Uma equipe de pesquisa da Universidade Tecnológica de Nanyang (NTU) em Singapura, em colaboração com a Universidade Nacional de Seul na Coreia do Sul, criou um protetor solar revolucionário feito de pólen de camélia.
Uma solução que combina eficácia dermatológica com respeito ambiental, especialmente para os ecossistemas marinhos.
Tecnologia vegetal sem produtos químicos agressivos
O pólen de camélia é transformado em um microgel transparente com alta resistência e proteção UV.
O processo começa com o uso de pólen de camélia, uma fonte natural, não alergênica, abundante e de baixo custo. Por meio de um método exclusivo, sem produtos químicos agressivos ou altas temperaturas, os pesquisadores removem o conteúdo interno do grão, preservando sua estrutura externa composta por esporopolenina, um biopolímero altamente resistente.
Este material se transforma em um microgel transparente, com uma espessura semelhante à de um fio de cabelo humano.
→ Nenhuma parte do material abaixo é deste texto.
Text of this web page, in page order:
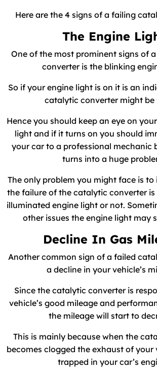
Here are the 4 signs of a failing
The Engine
One of the most prominent signs of
converter is the blinking
So if your engine light is on it is an
catalytic converter might be
Hence you should keep an eye on
light and if it turns on you should
your car to a professional mechanic
turns into a huge
The only problem you might face is
the failure of the catalytic converter
illuminated engine light or not.
other issues the engine light may
Decline In Gas
Another common sign of a failed
a decline in your vehicle’s
Since the catalytic converter is
vehicle’s good mileage and
the mileage will start to
This is mainly because when the
becomes clogged the exhaust of your
trapped in your car’s
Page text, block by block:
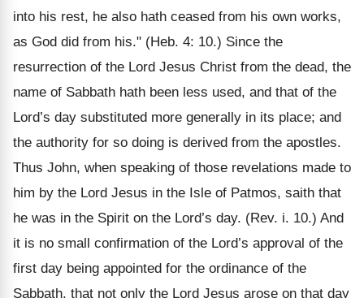
into his rest, he also hath ceased from his own works,
as God did from his." (Heb. 4: 10.) Since the
resurrection of the Lord Jesus Christ from the dead, the
name of Sabbath hath been less used, and that of the
Lord’s day substituted more generally in its place; and
the authority for so doing is derived from the apostles.
Thus John, when speaking of those revelations made to
him by the Lord Jesus in the Isle of Patmos, saith that
he was in the Spirit on the Lord’s day. (Rev. i. 10.) And
it is no small confirmation of the Lord’s approval of the
first day being appointed for the ordinance of the
Sabbath, that not only the Lord Jesus arose on that day
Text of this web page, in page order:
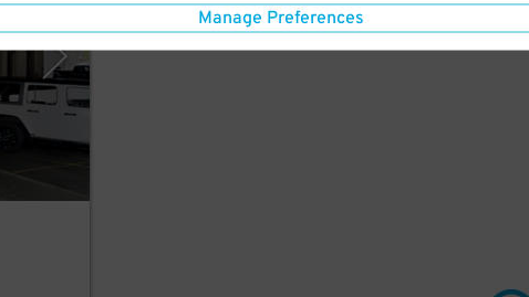
Manage Preferences

Ao ser aplicado na pele, atua como uma barreira eficaz contra os raios UV, com uma proteção equivalente a um SPF 30, bloqueando até 97% da radiação ultravioleta.
Benefício térmico e conforto em climas quentes
Além de proteger contra os raios solares, o microgel reduz a temperatura da pele em 5°C por pelo menos 20 minutos, graças à sua baixa absorção de energia no espectro visível e infravermelho próximo.
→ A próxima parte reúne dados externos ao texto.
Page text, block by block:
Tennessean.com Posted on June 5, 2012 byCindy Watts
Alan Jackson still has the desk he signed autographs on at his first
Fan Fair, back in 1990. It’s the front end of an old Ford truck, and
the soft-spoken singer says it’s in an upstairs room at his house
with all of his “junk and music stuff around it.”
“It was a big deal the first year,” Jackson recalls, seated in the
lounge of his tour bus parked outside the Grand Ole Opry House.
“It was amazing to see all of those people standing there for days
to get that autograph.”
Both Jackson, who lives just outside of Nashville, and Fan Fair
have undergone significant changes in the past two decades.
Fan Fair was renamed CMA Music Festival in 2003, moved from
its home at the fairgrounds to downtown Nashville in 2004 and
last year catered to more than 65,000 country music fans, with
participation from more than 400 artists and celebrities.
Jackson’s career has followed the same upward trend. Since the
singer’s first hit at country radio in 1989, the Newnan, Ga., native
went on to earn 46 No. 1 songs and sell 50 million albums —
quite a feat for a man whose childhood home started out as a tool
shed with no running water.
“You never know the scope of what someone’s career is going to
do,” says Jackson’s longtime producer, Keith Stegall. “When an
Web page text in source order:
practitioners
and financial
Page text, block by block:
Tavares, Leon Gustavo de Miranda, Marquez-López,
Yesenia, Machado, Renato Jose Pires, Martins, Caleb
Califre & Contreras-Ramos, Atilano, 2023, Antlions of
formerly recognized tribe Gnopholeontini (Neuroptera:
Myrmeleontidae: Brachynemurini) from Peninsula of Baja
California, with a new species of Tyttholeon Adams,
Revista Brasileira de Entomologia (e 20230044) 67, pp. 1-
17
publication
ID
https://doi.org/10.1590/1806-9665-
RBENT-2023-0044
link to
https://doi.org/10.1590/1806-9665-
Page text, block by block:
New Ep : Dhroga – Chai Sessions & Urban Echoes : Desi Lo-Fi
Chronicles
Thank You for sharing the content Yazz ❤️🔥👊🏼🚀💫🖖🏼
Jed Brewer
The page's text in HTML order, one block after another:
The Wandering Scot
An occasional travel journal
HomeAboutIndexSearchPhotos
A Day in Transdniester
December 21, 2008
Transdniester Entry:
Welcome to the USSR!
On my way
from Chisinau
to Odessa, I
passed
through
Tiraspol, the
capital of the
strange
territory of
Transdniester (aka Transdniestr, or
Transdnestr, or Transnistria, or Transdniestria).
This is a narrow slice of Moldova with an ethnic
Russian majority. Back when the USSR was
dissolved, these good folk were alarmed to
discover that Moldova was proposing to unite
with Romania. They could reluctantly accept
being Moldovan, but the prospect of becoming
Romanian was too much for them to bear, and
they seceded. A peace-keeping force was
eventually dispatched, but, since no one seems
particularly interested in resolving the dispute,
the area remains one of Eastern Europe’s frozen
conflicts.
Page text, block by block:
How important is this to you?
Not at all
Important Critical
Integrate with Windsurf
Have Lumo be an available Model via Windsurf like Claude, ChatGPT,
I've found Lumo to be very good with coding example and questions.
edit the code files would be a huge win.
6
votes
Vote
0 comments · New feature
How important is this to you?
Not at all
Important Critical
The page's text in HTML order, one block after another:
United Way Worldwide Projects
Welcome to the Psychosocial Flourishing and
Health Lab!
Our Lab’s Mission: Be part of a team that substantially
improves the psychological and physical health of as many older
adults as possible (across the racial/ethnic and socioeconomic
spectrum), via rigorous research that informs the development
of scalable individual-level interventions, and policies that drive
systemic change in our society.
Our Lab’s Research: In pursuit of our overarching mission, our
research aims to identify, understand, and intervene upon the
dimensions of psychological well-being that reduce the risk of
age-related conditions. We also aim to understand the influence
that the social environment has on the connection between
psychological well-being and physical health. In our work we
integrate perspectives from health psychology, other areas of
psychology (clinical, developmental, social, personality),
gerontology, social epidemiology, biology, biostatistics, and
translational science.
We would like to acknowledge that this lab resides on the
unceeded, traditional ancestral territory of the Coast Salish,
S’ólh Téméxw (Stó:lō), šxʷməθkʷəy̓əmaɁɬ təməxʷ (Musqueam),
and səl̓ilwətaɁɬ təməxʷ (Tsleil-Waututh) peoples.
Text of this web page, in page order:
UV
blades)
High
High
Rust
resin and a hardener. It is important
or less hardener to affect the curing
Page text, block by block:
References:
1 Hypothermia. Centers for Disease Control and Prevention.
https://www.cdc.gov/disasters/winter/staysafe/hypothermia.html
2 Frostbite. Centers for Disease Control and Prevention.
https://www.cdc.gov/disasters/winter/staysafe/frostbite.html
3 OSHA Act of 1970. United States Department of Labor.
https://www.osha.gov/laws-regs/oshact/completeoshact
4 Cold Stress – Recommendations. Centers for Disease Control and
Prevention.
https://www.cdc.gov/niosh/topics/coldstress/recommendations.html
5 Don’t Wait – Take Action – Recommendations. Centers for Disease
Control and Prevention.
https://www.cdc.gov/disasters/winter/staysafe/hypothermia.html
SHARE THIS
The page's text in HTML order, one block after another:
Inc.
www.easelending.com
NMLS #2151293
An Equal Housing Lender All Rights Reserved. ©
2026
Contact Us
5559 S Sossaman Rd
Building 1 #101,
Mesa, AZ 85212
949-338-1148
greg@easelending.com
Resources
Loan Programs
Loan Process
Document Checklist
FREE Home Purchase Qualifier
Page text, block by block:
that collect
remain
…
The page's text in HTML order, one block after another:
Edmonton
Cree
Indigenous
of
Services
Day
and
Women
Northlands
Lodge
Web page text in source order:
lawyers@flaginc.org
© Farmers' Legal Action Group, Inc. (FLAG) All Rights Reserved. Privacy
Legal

Esse efeito representa um benefício adicional em regiões quentes ou durante atividades prolongadas ao ar livre.
protetor solar
Respeito pela vida marinha: sem impacto nos corais
Uma alternativa segura em relação ao branqueamento causado por protetores convencionais.
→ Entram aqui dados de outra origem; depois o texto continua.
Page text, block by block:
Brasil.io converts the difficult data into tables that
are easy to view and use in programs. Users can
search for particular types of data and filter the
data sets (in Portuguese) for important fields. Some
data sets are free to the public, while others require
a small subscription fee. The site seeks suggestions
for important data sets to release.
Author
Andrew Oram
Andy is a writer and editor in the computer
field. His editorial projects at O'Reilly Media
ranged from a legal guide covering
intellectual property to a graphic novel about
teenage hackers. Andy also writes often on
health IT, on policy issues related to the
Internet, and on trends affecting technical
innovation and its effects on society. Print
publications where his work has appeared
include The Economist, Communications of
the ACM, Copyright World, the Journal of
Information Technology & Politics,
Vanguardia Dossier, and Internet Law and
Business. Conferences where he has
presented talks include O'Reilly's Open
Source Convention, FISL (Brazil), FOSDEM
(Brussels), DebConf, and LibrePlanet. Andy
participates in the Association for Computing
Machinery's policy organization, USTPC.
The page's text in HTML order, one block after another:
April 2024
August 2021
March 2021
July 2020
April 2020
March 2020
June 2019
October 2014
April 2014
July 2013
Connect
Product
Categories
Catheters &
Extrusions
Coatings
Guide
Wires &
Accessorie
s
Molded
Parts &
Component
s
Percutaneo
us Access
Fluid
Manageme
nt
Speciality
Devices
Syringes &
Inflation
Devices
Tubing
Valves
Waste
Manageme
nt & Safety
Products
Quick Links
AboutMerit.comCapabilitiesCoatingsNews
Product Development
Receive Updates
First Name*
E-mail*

Uma das descobertas mais relevantes do estudo é que, ao contrário dos protetores solares comerciais, este microgel não causa efeitos adversos nos corais, mesmo após 60 dias de exposição contínua. Em contraste, os corais expostos a produtos convencionais apresentaram branqueamento severo em menos de uma semana.
Esse avanço torna o protetor solar de pólen uma opção ideal para áreas costeiras, parques naturais e destinos turísticos comprometidos com a proteção dos recifes.
Cosméticos biodegradáveis e economia circular
Embora ainda esteja em fase experimental, o desenvolvimento abre caminho para uma nova geração de cosméticos biodegradáveis, com aplicações em cremes hidratantes, máscaras faciais e produtos infantis.
O uso do pólen como matéria-prima reutiliza subprodutos agrícolas, integrando-se em uma economia circular que transforma resíduos em recursos.
“Esse tipo de inovação conecta a biotecnologia vegetal com a ação climática”, destacam os pesquisadores.
Oportunidades globais e transição cosmética responsável
Proibições em destinos turísticos abrem espaço para alternativas sustentáveis.
Países como Havaí, Palau e Aruba já proibiram protetores solares com produtos químicos prejudiciais aos corais, o que poderia facilitar a adoção de tecnologias como Solar Pollen Gel.
Se a produção em larga escala for alcançada, poderia se tornar um padrão para viajantes responsáveis e consumidores conscientes.